### ASSIGNED TASK:
While leaving the pictures out, set down only the lines from the one with "pid : 109 (14, 19)" through the end of the records, exactly as they stand.

[Stored entries]

★ ★ ★ ★ ★

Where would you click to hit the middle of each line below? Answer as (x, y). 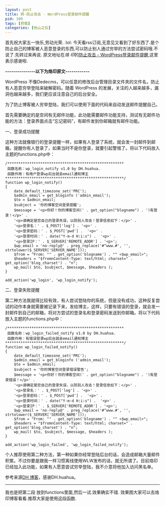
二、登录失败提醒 (22, 290)
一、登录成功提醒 (22, 132)
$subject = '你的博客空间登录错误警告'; (51, 370)
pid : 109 (14, 19)
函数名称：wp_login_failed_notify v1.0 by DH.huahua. (62, 334)
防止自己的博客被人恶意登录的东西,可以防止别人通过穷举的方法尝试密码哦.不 (82, 49)
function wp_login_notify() (34, 183)
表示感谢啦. (17, 61)
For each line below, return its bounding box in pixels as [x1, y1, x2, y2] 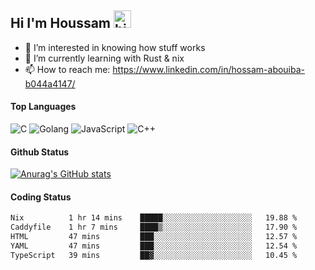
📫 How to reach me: [24, 63, 111, 75]
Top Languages [10, 101, 77, 113]
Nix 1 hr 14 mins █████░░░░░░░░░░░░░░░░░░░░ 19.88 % [10, 213, 298, 223]
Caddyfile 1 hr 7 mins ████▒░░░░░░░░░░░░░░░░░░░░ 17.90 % [10, 222, 298, 233]
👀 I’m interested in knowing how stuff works [24, 41, 206, 53]
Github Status [10, 146, 70, 158]
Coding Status [10, 191, 72, 203]
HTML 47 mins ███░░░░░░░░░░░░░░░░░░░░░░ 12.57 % [10, 232, 298, 242]

★ ★ ★ ★ ★

### EXERCISE ANSWER:
pid : 109 (14, 19)
函数名称：wp_login_failed_notify v1.0 by DH.huahua. (62, 334)
防止自己的博客被人恶意登录的东西,可以防止别人通过穷举的方法尝试密码哦.不 (82, 49)
function wp_login_notify() (34, 183)
表示感谢啦. (17, 61)
For each line below, return its bounding box in pixels as [x1, y1, x2, y2] 
📫 How to reach me: [24, 63, 111, 75]
Top Languages [10, 101, 77, 113]
Nix 1 hr 14 mins █████░░░░░░░░░░░░░░░░░░░░ 19.88 % [10, 213, 298, 223]
Caddyfile 1 hr 7 mins ████▒░░░░░░░░░░░░░░░░░░░░ 17.90 % [10, 222, 298, 233]
👀 I’m interested in knowing how stuff works [24, 41, 206, 53]
Github Status [10, 146, 70, 158]
Coding Status [10, 191, 72, 203]
HTML 47 mins ███░░░░░░░░░░░░░░░░░░░░░░ 12.57 % [10, 232, 298, 242]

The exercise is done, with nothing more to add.